Dell shares rose as much as 9% in extended trading on Wednesday after the company announced its plan to proceed with the spinoff of its 81% ownership of enterprise software maker VMware. The deal should close in the fourth quarter of 2021.

The move isn’t a surprise. Dell is moving forward with a process it has long considered as a means of paying down its debt.

VMware will collectively distribute a cash dividend worth $11.5 billion to $12 billion to shareholders, including Dell, Dell said in a statement. Dell will receive $9.3 billion to $9.7 billion, which will position it well for investment grade ratings, the company said. Dell currently has a BB+ credit rating from S&P Global, giving the company a speculative grade, according to S&P Capital IQ.

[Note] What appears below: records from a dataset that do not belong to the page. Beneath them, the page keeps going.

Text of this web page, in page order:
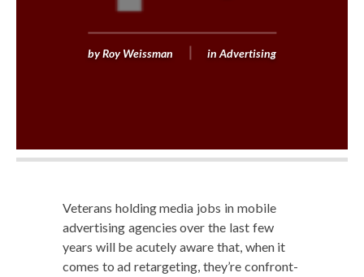
byRoy Weissman in Advertising
Vet­er­ans hold­ing media jobs in mobile
adver­tis­ing agen­cies over the last few
years will be acute­ly aware that, when it
comes to ad retar­get­ing, they’re con­front­

When the deal closes, Dell shareholders will receive 0.44 shares of VMware stock for each Dell share, although the ratio could vary. VMware stock will take on a single-class structure after the deal as VMware class B shares become class A shares. Dell and VMware will continue a commercial relationship.

“We felt like this was beneficial for our shareholders because it eliminates a dual-class share structure, and it allows us to operate in broadened ecosystem,” VMware Chief Financial Officer Zane Rowe said in an interview.

Last year, Dell said it was considering a spinoff and that any deal would not happen before September 2021. CNBC reported last year that Silver Lake and other Dell shareholders supported the idea, partly for tax reasons.

Dell took on considerable debt through its 2016 acquisition of data storage hardware maker EMC, which acquired VMware in 2004 and later floated a small stake in the company in an initial public offering.

“After a comprehensive review of potential strategic options, both parties determined that this transaction will simplify capital structures and create additional long-term enterprise value,” Dell said.

Pat Gelsinger, who had continued to run VMware through the Dell acquisition, in February left VMware to run Intel, where he had formerly been a top executive. VMware shares moved 1% higher after Wednesday’s announcement.

VMware has been somewhat constrained to work with other companies due to Dell’s large ownership. Operating as an independent company will give VMware “more opportunities to have more partnerships with different companies,” Rowe said.